Table 1 Hedge effectiveness

5 Conclusion

In this study, we examine the impact of the COVID-19 health pandemic on the cross-correlation and its multifractality between gold and U.S. equity (as represented by the S&P 500 index). We divide each time series into two sub-periods. The first corresponds to the period before the emergence of COVID-19 (January 1, 2019–December 31, 2019), and the second period corresponds to the emergence of COVID-19 (January 1, 2020–June 1, 2020).

We use multifractal cross-correlation analysis (MFCCA) and the q-dependent detrended cross-correlation coefficient to analyze the change of correlations between the gold return and U.S. equity. We document the following findings. First, the cross-correlation between gold and S&P500 is anti-persistent, and the pandemic reduces the degree of anti-persistence. The cross-correlation between gold and S&P500 is negative before the pandemic, and value differs depending on the size of fluctuation (q). However, during the pandemic, the correlations became positive and more independent of q. Third, during the pandemic, the cross-correlation for large fluctuation became lower than for smaller fluctuation, particularly in the long term. Fourth, the cross-correlations between gold and S&P 500 decreased in the long term during the pandemic.

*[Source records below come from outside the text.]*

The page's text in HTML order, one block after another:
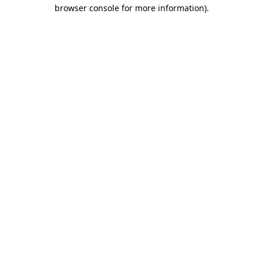
browser console for more information).
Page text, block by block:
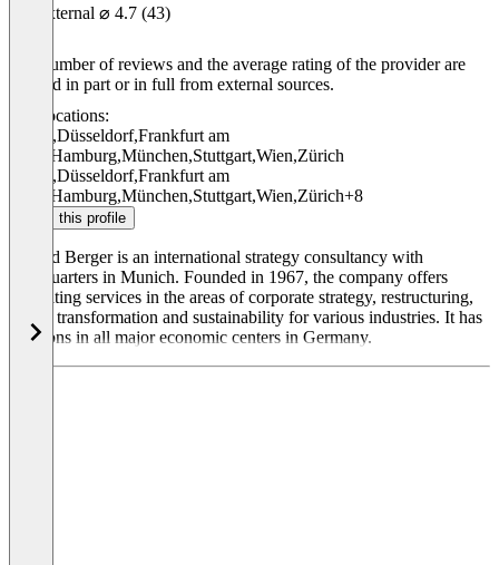
External ⌀ 4.7 (43)
The number of reviews and the average rating of the provider are
derived in part or in full from external sources.
Locations:
,Düsseldorf,Frankfurt am
Hamburg,München,Stuttgart,Wien,Zürich
,Düsseldorf,Frankfurt am
Hamburg,München,Stuttgart,Wien,Zürich+8
Claim this profile
Roland Berger is an international strategy consultancy with
headquarters in Munich. Founded in 1967, the company offers
consulting services in the areas of corporate strategy, restructuring,
digital transformation and sustainability for various industries. It has
locations in all major economic centers in Germany.
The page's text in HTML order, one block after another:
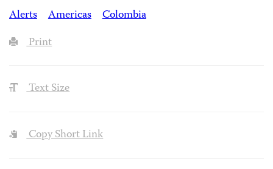
Alerts
Americas
Colombia
Print
Text Size
Copy Short Link
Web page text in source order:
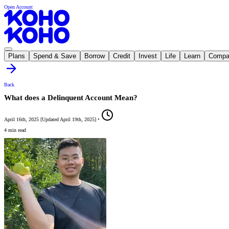
Open Account
Plans Spend & Save Borrow Credit Invest Life Learn
Back
What does a Delinquent Account Mean?
April 16th, 2025 [Updated April 19th, 2025] •
4 min read
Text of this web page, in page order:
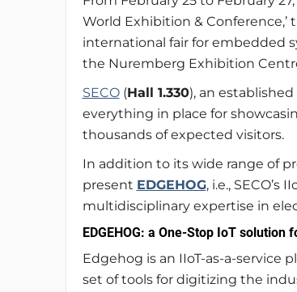
World Exhibition & Conference,’
international fair for embedded
the Nuremberg Exhibition
SECO(Hall 1.330), an
everything in place for
thousands of expected visitors.
In addition to its wide range of
present EDGEHOG, i.e., SECO’s
multidisciplinary expertise in
EDGEHOG: a One-Stop IoT
Edgehog is an IIoT-as-a-service
set of tools for digitizing the
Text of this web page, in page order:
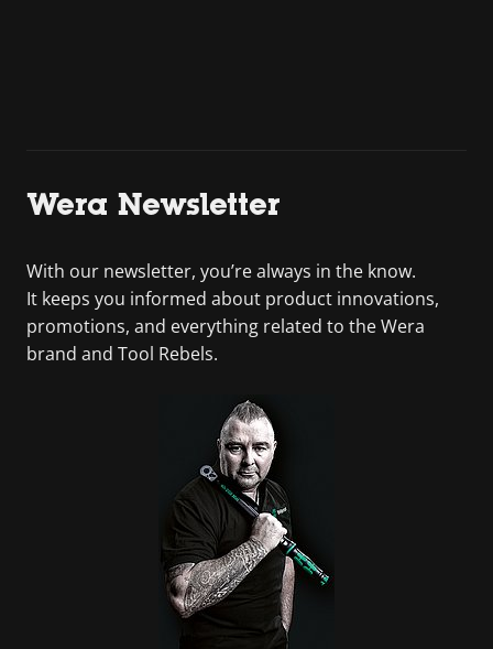
Wera Newsletter
With our newsletter, you’re always in the know.
It keeps you informed about product innovations,
promotions, and everything related to the Wera
brand and Tool Rebels.
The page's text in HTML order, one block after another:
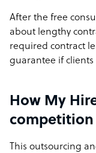
After the free
about lengthy
required contract
guarantee if clients
How My
competition
This outsourcing
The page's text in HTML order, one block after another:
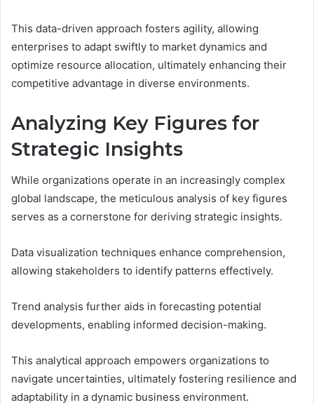
This data-driven approach fosters agility, allowing
enterprises to adapt swiftly to market dynamics and
optimize resource allocation, ultimately enhancing their
competitive advantage in diverse environments.
Analyzing Key Figures for
Strategic Insights
While organizations operate in an increasingly complex
global landscape, the meticulous analysis of key figures
serves as a cornerstone for deriving strategic insights.
Data visualization techniques enhance comprehension,
allowing stakeholders to identify patterns effectively.
Trend analysis further aids in forecasting potential
developments, enabling informed decision-making.
This analytical approach empowers organizations to
navigate uncertainties, ultimately fostering resilience and
adaptability in a dynamic business environment.
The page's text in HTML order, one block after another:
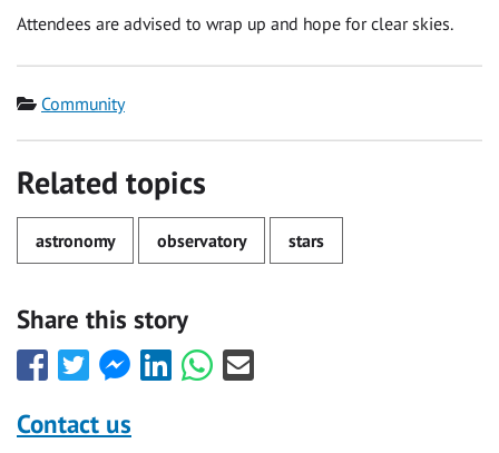
Attendees are advised to wrap up and hope for clear skies.
Category
Community
Related topics
astronomy observatory stars
Share this story
Share
this
with
Facebook
Share
this
with
Twitter
Share
this
Facebook
Share
this
Share
this
Share
this
Contact us
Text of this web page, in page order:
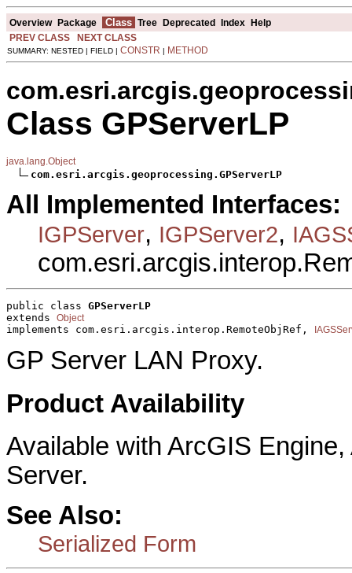
Overview Package Class Tree Deprecated Index Help
PREV CLASS
NEXT CLASS
SUMMARY: NESTED | FIELD | CONSTR | METHOD
Class GPServerLP
java.lang.Object
com.esri.arcgis.geoprocessing.GPServerLP
All Implemented Interfaces:
IGPServer, IGPServer2,
public class GPServerLP
extends Object
implements com.esri.arcgis.interop.RemoteObjRef,
GP Server LAN Proxy.
Product Availability
Available with ArcGIS
Server.
See Also:
Serialized Form
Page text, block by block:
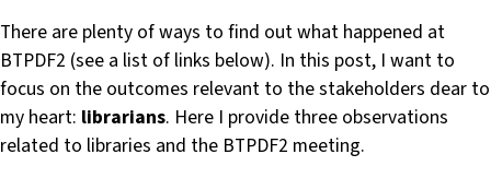
There are plenty of ways to find out what happened at
BTPDF2 (see a list of links below). In this post, I want to
focus on the outcomes relevant to the stakeholders dear to
my heart: librarians. Here I provide three observations
related to libraries and the BTPDF2 meeting.
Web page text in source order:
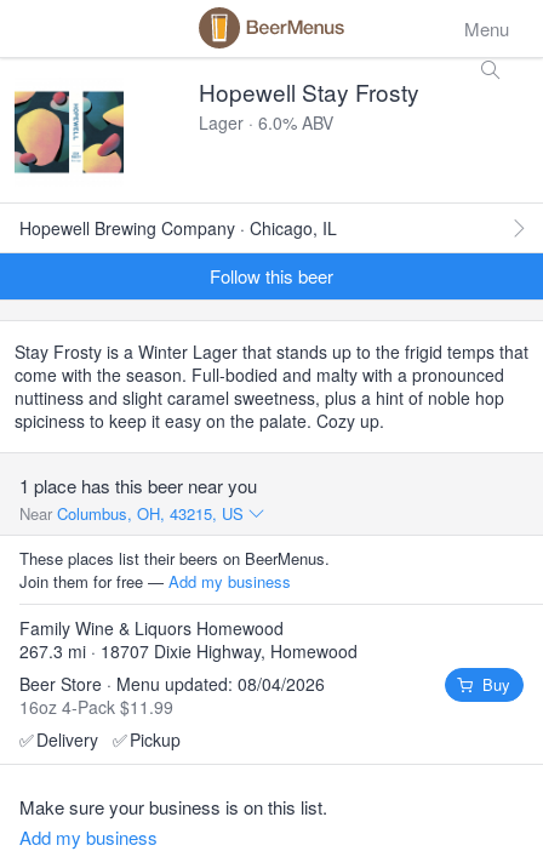
Menu
Hopewell Stay Frosty
Lager · 6.0% ABV
Hopewell Brewing Company · Chicago, IL
Follow this beer
Stay Frosty is a Winter Lager that stands up to the frigid temps that
come with the season. Full-bodied and malty with a pronounced
nuttiness and slight caramel sweetness, plus a hint of noble hop
spiciness to keep it easy on the palate. Cozy up.
1 place has this beer near you
Near Columbus, OH, 43215, US
These places list their beers on BeerMenus.
Join them for free — Add my business
Family Wine & Liquors Homewood
267.3 mi · 18707 Dixie Highway, Homewood
Beer Store · Menu updated: 08/04/2026
16oz 4-Pack $11.99
✅Delivery ✅Pickup
Buy
Make sure your business is on this list.
Add my business
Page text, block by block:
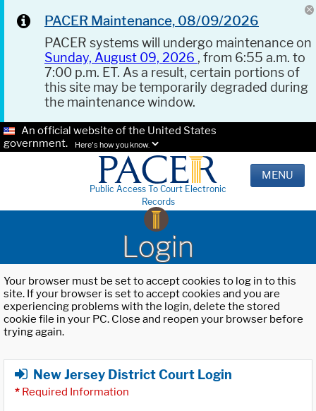
PACER Maintenance, 08/09/2026
PACER systems will undergo maintenance on
Sunday, August 09, 2026 , from 6:55 a.m. to
7:00 p.m. ET. As a result, certain portions of
this site may be temporarily degraded during
the maintenance window.
An official website of the United States
government.
Here's how you know.
Public Access To Court Electronic
Records
MENU
Login
Your browser must be set to accept cookies to log in to this
site. If your browser is set to accept cookies and you are
experiencing problems with the login, delete the stored
cookie file in your PC. Close and reopen your browser before
trying again.
New Jersey District Court Login
* Required Information

The findings have important implications for investment decisions and return forecasting. Given our findings that the correlation between S&P 500 and gold is higher during the pandemic, it would be cheaper to perform a hedging strategy by taking a long position in one asset and a short position in the other asset during the pandemic. The increase in the multifractality of cross-correlation between gold and S&P 500 during the pandemic suggests that the non-linear relationship between gold and U.S. equity returns prevails more during economic downturns. Therefore, academicians may resort to non-linear techniques to evaluate the relationship between gold and U.S. equity markets during the health pandemic.